• _Exercise directions_
Every line below that carries the word "للمستخدمين" needs to be copied.

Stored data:
※ ※ ※

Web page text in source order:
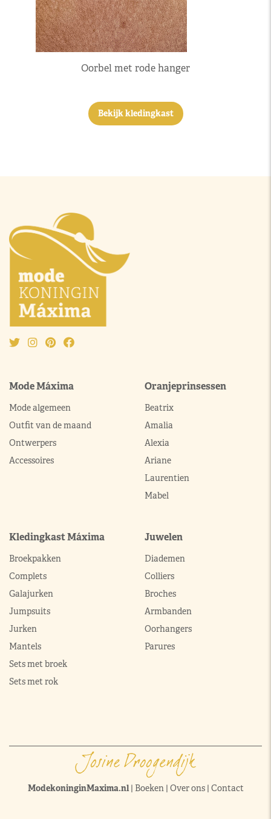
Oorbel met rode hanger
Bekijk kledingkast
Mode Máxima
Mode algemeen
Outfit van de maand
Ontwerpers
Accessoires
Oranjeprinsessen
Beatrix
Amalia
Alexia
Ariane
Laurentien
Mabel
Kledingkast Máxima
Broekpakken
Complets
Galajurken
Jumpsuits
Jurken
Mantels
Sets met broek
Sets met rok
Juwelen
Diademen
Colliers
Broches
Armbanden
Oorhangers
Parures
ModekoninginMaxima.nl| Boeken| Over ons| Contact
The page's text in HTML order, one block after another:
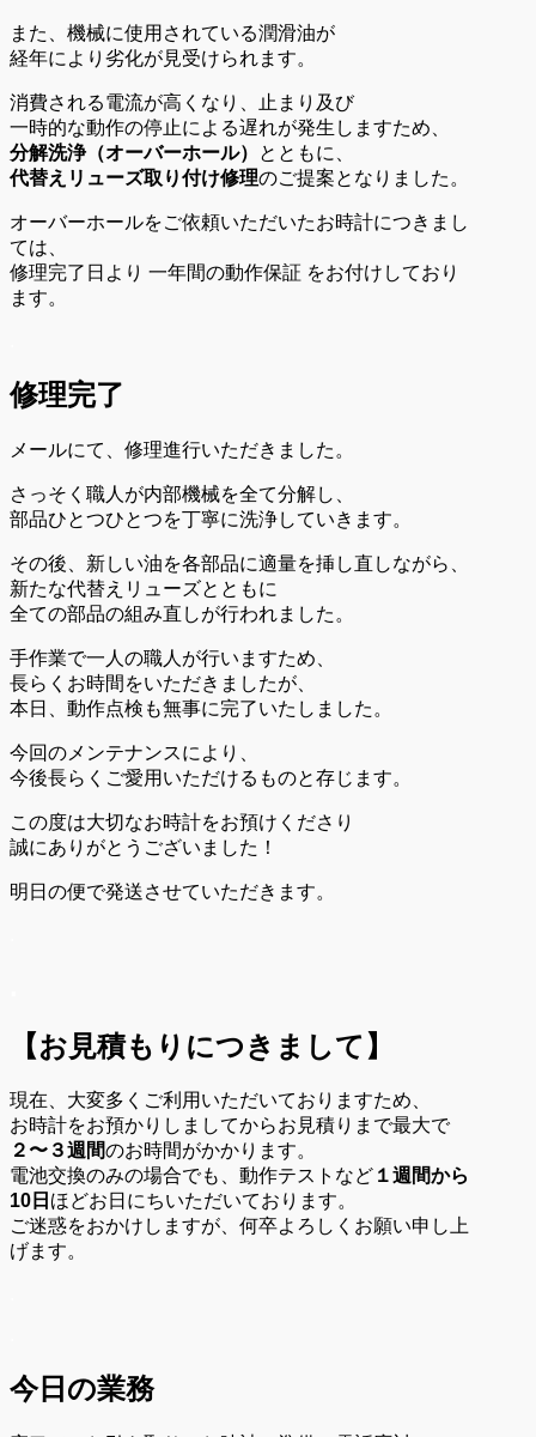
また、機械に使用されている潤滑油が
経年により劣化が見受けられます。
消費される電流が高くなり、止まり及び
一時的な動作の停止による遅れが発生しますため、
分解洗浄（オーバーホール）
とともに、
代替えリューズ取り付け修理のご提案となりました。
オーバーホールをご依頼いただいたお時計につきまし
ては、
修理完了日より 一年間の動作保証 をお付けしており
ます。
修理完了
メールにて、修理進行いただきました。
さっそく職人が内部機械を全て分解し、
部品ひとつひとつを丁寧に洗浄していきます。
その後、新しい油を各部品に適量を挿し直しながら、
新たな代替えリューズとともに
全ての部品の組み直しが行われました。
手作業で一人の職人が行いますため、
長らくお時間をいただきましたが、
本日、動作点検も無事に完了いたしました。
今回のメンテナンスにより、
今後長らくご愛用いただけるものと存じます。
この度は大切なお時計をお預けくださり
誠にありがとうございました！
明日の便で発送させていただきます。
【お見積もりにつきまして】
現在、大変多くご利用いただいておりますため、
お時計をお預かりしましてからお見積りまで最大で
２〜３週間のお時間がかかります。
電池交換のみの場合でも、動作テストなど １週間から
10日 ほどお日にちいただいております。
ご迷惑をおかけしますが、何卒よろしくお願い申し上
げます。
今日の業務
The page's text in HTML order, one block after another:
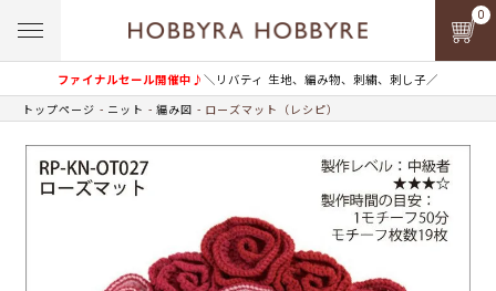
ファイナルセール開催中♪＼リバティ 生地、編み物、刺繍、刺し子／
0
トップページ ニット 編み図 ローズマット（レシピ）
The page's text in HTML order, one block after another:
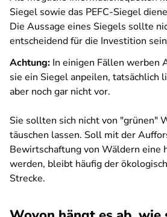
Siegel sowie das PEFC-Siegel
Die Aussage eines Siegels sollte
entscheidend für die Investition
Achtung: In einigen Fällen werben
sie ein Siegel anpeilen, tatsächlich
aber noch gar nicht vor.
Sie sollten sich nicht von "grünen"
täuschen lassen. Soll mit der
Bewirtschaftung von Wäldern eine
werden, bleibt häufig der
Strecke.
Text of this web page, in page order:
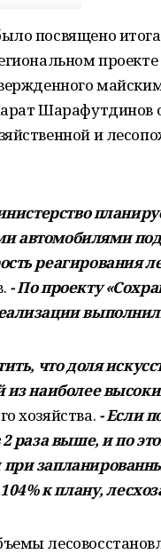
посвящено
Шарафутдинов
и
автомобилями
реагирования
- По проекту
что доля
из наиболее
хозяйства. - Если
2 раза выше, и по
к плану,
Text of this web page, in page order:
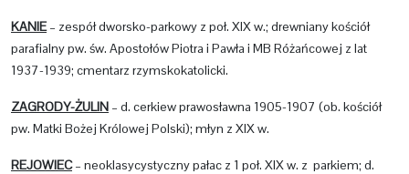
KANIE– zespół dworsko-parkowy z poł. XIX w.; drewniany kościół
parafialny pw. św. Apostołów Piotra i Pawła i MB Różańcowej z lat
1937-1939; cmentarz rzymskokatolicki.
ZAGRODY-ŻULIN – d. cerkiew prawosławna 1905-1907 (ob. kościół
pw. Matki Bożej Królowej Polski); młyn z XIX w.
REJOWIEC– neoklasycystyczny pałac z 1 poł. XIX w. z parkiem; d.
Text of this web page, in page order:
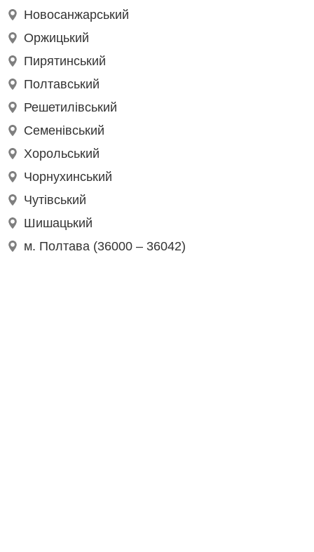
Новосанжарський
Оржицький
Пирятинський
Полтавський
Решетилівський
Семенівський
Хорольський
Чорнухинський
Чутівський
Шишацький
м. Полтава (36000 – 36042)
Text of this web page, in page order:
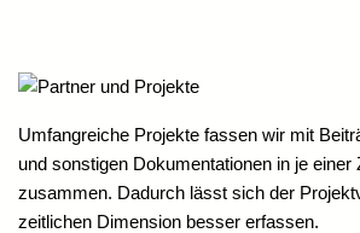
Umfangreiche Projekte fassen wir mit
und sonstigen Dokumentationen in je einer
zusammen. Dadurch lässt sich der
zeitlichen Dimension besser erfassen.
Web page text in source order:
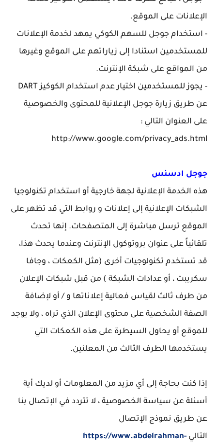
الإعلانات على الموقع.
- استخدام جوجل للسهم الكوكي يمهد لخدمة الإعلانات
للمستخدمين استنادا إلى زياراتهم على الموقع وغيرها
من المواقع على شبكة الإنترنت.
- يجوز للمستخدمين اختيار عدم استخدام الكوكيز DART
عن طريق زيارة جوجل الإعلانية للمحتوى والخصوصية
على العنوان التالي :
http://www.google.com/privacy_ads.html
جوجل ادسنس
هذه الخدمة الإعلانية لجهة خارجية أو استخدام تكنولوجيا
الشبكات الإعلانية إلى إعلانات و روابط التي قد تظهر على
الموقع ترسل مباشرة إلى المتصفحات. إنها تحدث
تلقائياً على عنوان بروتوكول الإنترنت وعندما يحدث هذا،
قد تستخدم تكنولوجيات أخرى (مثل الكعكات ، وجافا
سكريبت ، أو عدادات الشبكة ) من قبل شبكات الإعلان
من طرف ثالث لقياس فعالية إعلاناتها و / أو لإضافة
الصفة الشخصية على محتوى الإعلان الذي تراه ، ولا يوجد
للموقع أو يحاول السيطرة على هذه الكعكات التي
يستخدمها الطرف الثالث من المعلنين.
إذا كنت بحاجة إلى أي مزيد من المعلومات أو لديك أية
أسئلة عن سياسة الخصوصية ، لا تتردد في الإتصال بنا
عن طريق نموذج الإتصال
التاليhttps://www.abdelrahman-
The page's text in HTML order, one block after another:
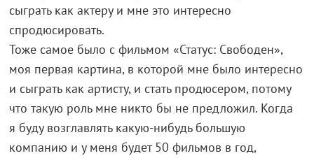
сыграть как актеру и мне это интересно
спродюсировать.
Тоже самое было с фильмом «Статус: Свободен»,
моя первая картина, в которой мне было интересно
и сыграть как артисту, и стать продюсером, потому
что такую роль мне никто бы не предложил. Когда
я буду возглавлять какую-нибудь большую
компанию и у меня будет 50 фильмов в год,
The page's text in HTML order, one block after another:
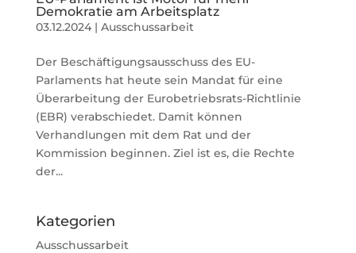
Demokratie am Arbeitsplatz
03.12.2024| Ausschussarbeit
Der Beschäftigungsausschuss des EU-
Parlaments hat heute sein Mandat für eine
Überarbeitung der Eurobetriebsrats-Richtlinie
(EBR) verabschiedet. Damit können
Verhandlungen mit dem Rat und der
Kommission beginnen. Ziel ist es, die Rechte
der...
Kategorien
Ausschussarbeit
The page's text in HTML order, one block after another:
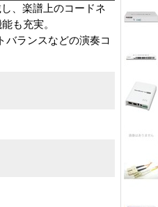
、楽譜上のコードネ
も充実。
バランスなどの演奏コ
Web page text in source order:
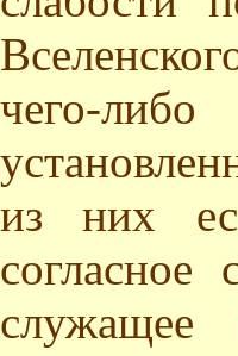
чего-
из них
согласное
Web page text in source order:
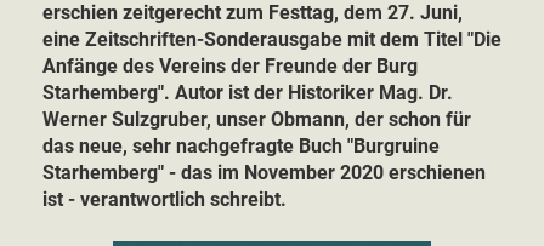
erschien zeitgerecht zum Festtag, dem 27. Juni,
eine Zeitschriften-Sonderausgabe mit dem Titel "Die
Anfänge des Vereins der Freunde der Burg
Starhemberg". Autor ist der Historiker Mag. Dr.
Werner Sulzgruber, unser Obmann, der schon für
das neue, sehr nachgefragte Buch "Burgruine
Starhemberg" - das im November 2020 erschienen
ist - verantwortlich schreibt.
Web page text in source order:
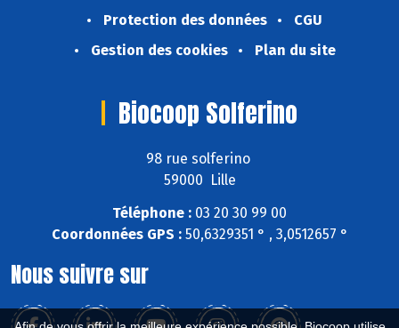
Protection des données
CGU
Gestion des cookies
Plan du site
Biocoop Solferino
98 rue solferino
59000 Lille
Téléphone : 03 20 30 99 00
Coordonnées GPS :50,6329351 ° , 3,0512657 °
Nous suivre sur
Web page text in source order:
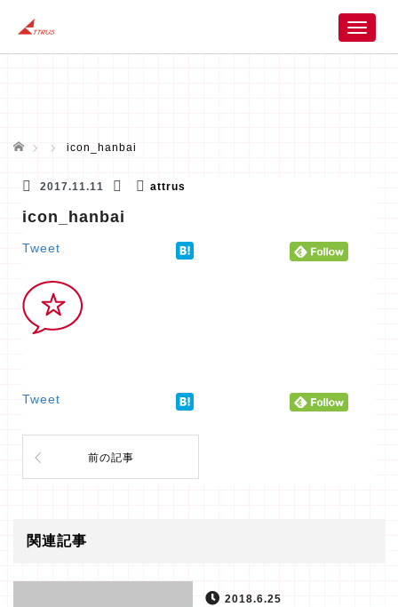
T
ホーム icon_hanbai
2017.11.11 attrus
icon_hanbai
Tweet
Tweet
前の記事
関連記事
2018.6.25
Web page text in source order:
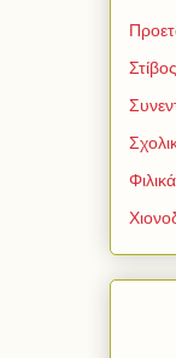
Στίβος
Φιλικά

※ ※ ※

• _Task response_
للمستخدمين استنادا إلى زياراتهم على الموقع وغيرها
- يجوز للمستخدمين اختيار عدم استخدام الكوكيز DART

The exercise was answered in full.